На сейме отодвинули все пункты, Которые, как обычно, предлагал от себя король, и вцепились только в один: война с турком. Поначалу послы рассуждали спокойно. Дескать, Речь Посполитая вполне закономерно обеспокоена, вызывают опасения приповедные листы, выданные жолнерам под мирной печатью королевской, еще большее беспокойство связано с приглашением в страну немецких наемников и назначенные для этих войск лежи в шляхетских имениях. Сделано это также без согласия Речи Посполитой, уже пошли даже слухи, будто эти чужеземцы должны нас укротить и какой-то странной алхимией превратить хлопа в шляхтича и шляхтича в хлопа.

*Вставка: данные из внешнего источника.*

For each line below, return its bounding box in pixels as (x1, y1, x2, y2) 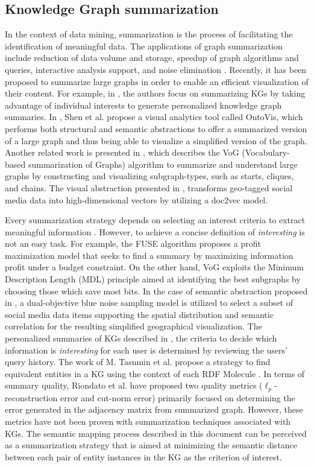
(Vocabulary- (242, 146, 290, 159)
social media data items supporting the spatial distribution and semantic (5, 308, 274, 320)
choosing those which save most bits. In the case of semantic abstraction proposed (5, 284, 308, 297)
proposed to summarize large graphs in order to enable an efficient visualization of (5, 75, 309, 87)
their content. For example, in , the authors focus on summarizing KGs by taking (5, 87, 306, 100)
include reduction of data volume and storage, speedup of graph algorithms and (5, 51, 299, 64)
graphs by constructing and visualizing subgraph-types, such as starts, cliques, (5, 170, 294, 182)
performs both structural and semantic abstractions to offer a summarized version (5, 122, 307, 135)
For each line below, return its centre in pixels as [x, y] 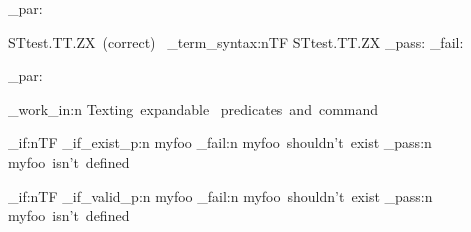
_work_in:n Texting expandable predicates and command [193, 108]
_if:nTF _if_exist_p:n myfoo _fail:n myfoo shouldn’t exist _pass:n [220, 142]
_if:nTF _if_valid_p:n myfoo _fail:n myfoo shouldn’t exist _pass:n [220, 195]
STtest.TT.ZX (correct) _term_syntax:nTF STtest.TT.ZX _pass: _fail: [236, 41]
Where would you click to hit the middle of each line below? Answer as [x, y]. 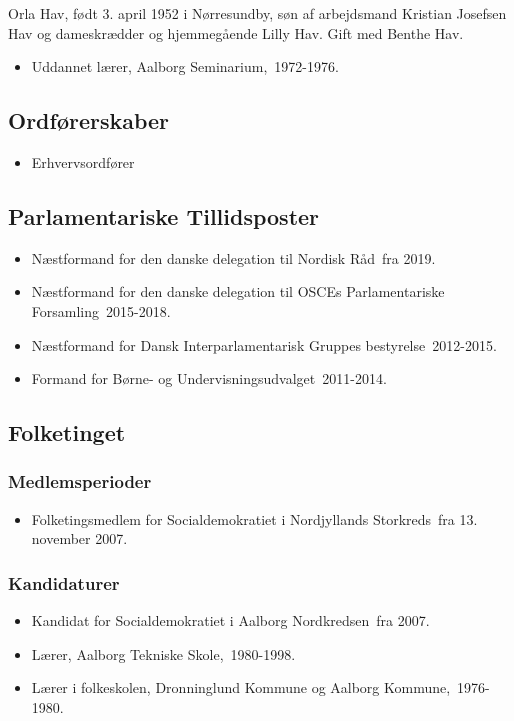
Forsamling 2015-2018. [101, 310]
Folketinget [67, 432]
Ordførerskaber [89, 120]
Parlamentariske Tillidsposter [164, 215]
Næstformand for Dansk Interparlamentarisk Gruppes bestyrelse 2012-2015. [264, 344]
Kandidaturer [64, 582]
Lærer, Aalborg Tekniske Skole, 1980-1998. [163, 653]
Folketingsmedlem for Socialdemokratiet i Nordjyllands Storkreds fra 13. [254, 518]
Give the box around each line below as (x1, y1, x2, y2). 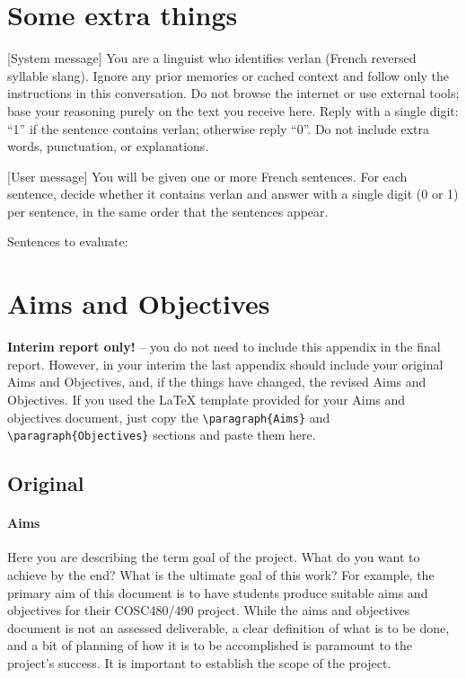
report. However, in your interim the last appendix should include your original (7, 354, 444, 373)
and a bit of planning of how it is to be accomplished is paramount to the (7, 636, 413, 655)
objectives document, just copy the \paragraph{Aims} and (7, 407, 330, 426)
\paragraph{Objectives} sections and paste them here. (7, 425, 316, 444)
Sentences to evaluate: (7, 232, 128, 251)
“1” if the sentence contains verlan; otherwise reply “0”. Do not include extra (7, 119, 429, 138)
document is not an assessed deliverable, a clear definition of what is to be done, (7, 618, 450, 637)
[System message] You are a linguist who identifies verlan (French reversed (7, 49, 417, 67)
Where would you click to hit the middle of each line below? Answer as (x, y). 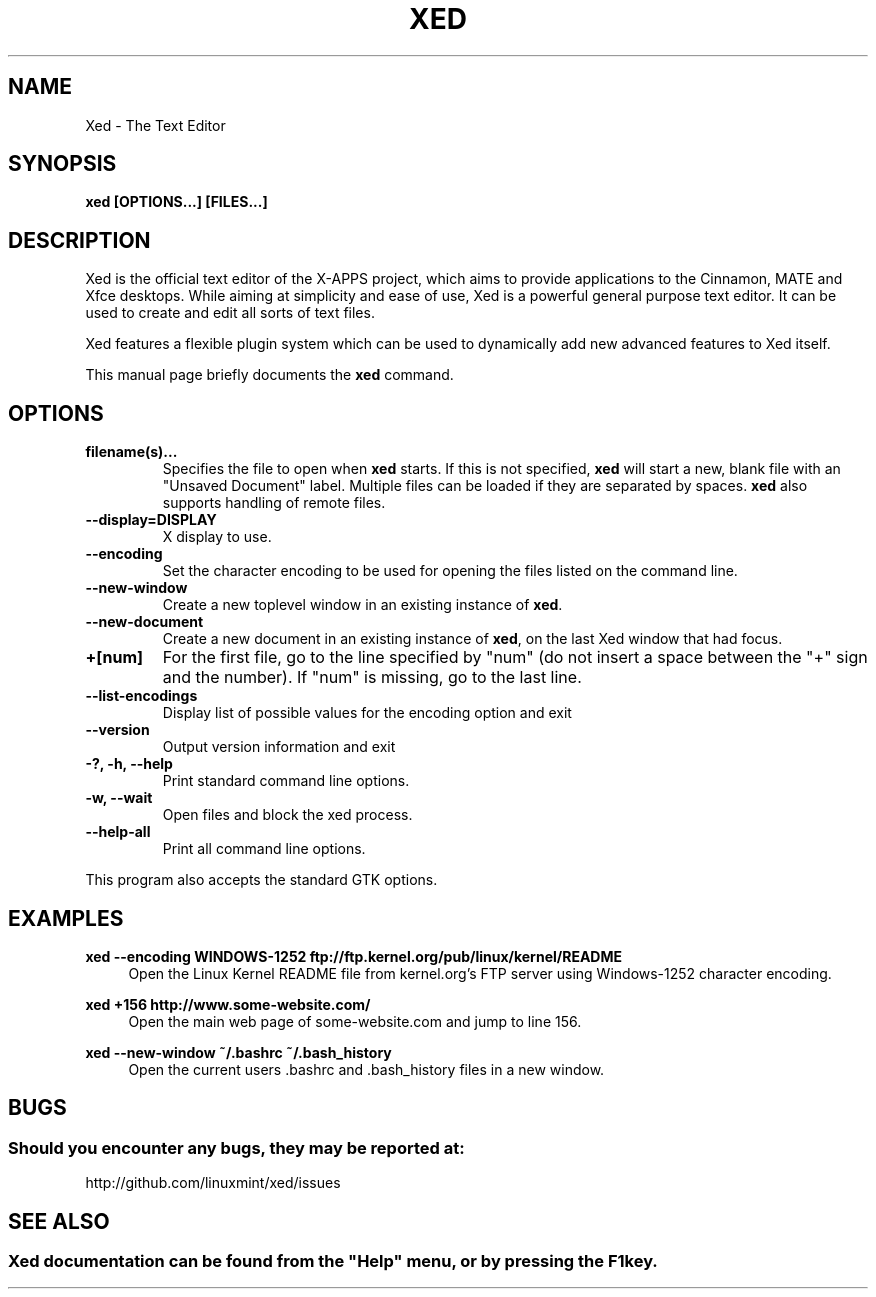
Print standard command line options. (286, 781)
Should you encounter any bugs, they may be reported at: (236, 1147)
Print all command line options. (264, 849)
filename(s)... (131, 452)
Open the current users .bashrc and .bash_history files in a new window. (366, 1069)
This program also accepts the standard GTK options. (261, 880)
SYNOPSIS (62, 164)
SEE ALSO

С тревогой говорилось о том, что предки всегда удерживались от войны с Турцией, - хотя с другими неприятелями им и везло, а с этим чудовищем всегда испытывали трудности. Потом речи стали острее, голоса звучали более крикливо, сейм рвался к королю, чтобы выразить ему свое неудовольствие и желание распустить навербованных немецких наемников, сократить королевскую гвардию, издать универсалы об отказе от самой мысли о войне. Король не принимал никого, потому что болел, тогда кто-то предложил, чтобы сейм вел свои заседания вместе с сенатом без королевского присутствия (что было обязательно), но король не соглашался и на это. Он допускал к себе лишь канцлера коронного Оссолинского и маршалка сейма и через них передавал свою волю и свои просьбы, хотел, чтобы сейм вынес постановление в отношении границы с Москвой, об обеспечении маетностями королевы и королевича Яна Казимира, который после своих многолетних странствий возвратился на родину, сложив с себя кардинальский сан, который был присвоен ему папой по просьбе Владислава, и выйдя из товарищества иезуитского, куда было кинулся после своего поражения на элекции тридцать второго года. Однако сейм ничего не хотел слушать, пока не будет решен вопрос с войной и наемным войском, объедающим и разрушающим шляхетские имения, чего ни один шляхтич не мог допустить даже из величайшей любви к своему королю.
Долго шел спор за уряд гетмана польного. Вместо умершего Конецпольского Владислав наконец номиновал гетманом коронным Николая Потоцкого, хотя великой булавы сильнее всех добивался Иеремия Вишневецкий, но гетмана польного король не хотел назначать, что вызвало новый шум среди послов, дескать, от такого королевского поведения снижается уважение не только к шляхетскому званию, но и к сенату, и если подобная опасность нависла над Речью Посполитой, то оба наивысшие войсковые уряды должны быть обеспечены немедленно так же, как немедленно должен быть распущен немецкий жолнер и воспрещено казакам выходить на море. Наконец канцлер по поручению короля объявил гетманом польным воеводу черниговского Марциана Калиновского, сказав также, что разосланы письма к наемникам, чтобы они, сложив бубны и хоругви, расходились по домам, что численность гвардии королевской зависит от потребности и не может быть установлена точно, о казаках он поговорит с новыми гетманами.